John Adams was both an actor and thinker in early American foreign policy. As actor, Adams assumed a leadership role in the American Revolution, represented the revolutionaries in France, secured loans to America from the Dutch, was the first American minister at the Court of St. James, and served as the Republic’s first vice-president and second president. As thinker, he was a prolific writer of letters, treatises, and official documents. In 1776, Adams authored the Model Treaty, a blueprint for American foreign policy which called for a commercial treaty with France—but no military alliance—and obligated France to recognize the United States as the heir to all British and French territory in North America. His term as president was almost wholly occupied with the crisis with France and the Quasi-war.

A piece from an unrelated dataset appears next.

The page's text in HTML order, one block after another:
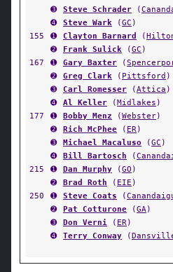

His loss of the presidency in 1800 which ended his public career did not end his interest in foreign policy.
It is therefore surprising to discover that no monograph on Adams and American foreign policy exists. This omission not only distorts our understanding of this period, but also has led to an artificial dichotomy that treats Thomas Jefferson and Alexander Hamilton as competing architects of early American foreign policy. Adams, however, offered an alternative that differed from both Jefferson and Hamilton. His “independent” foreign policy prioritized American interests, and secured those interests through naval strength and careful manoeuvring in the European balance of power. He called this philosophy of foreign policy “the system of Neutrality.”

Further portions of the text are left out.